## ASSIGNED TASK
Answer with one number: the count of lines in the listing below that hold the word "Newspapers".

## DATA PROVIDED

------------------------------------------------------------

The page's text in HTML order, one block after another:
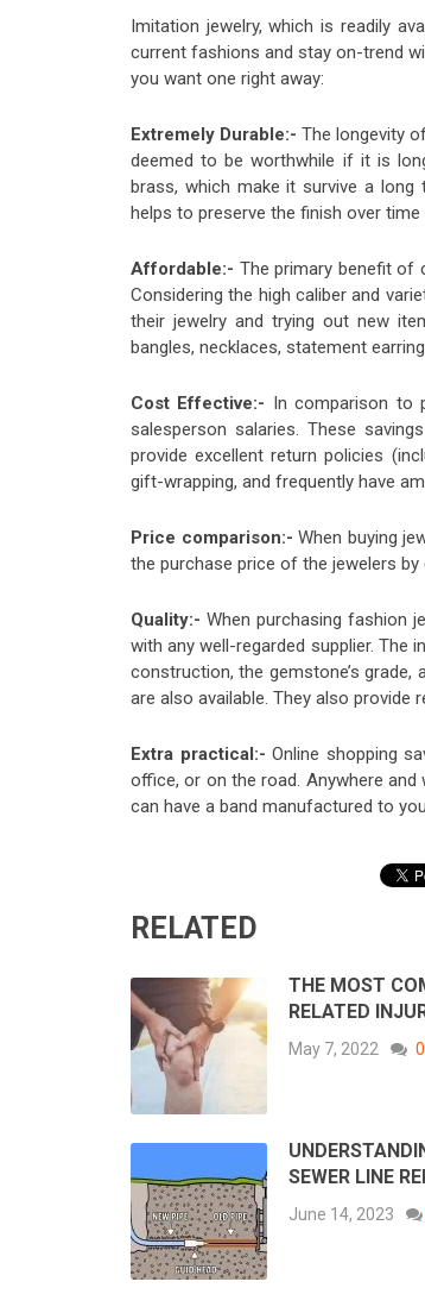
Imitation jewelry, which is readily
current fashions and stay on-trend
you want one right away:
Extremely Durable:- The longevity
deemed to be worthwhile if it is
brass, which make it survive a
helps to preserve the finish over
Affordable:- The primary benefit of
Considering the high caliber and
their jewelry and trying out new
bangles, necklaces, statement
Cost Effective:- In comparison to
salesperson salaries. These
provide excellent return policies
gift-wrapping, and frequently have
Price comparison:- When buying
the purchase price of the jewelers
Quality:- When purchasing fashion
with any well-regarded supplier. The
construction, the gemstone’s
are also available. They also provide
Extra practical:- Online shopping
office, or on the road. Anywhere
can have a band manufactured to
RELATED
THE MOST
RELATED
May 7, 2022 0
SEWER LINE
June 14, 2023
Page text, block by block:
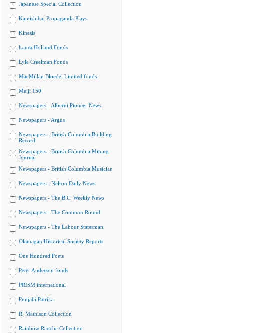
Japanese Special Collection
Kamishibai Propaganda Plays
Kinesis
Laura Holland Fonds
Lyle Creelman Fonds
MacMillan Bloedel Limited fonds
Meiji 150
Newspapers - Alberni Pioneer News
Newspapers - Argus
Newspapers - British Columbia Building
Record
Newspapers - British Columbia Mining
Journal
Newspapers - British Columbia Musician
Newspapers - Nelson Daily News
Newspapers - The B.C. Weekly News
Newspapers - The Common Round
Newspapers - The Labour Statesman
Okanagan Historical Society Reports
One Hundred Poets
Peter Anderson fonds
PRISM international
Punjabi Patrika
R. Mathison Collection
Rainbow Ranche Collection
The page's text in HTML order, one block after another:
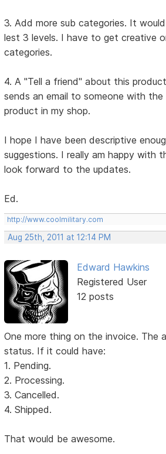
3. Add more sub categories. It
lest 3 levels. I have to get creative
categories.
4. A "Tell a friend" about this
sends an email to someone with
product in my shop.
I hope I have been descriptive
suggestions. I really am happy with
look forward to the updates.
Ed.
http://www.coolmilitary.com
Aug 25th, 2011 at 12:14 PM
Edward Hawkins
Registered User
12 posts
One more thing on the invoice. The
status. If it could have:
1. Pending.
2. Processing.
3. Cancelled.
4. Shipped.
That would be awesome.
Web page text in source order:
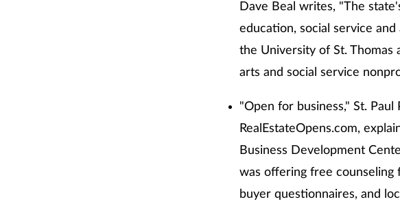
Dave Beal writes, "The
education, social service
the University of St.
arts and social service
"Open for business," St.
RealEstateOpens.com,
Business Development
was offering free counseling
buyer questionnaires, and
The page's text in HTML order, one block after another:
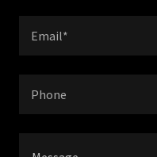
Email*
Phone
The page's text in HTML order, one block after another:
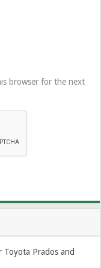
browser for the next
Toyota Prados and
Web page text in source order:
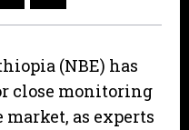
(NBE) has
close monitoring
as experts

------------------------------------------------------------

## YOUR SOLUTION
9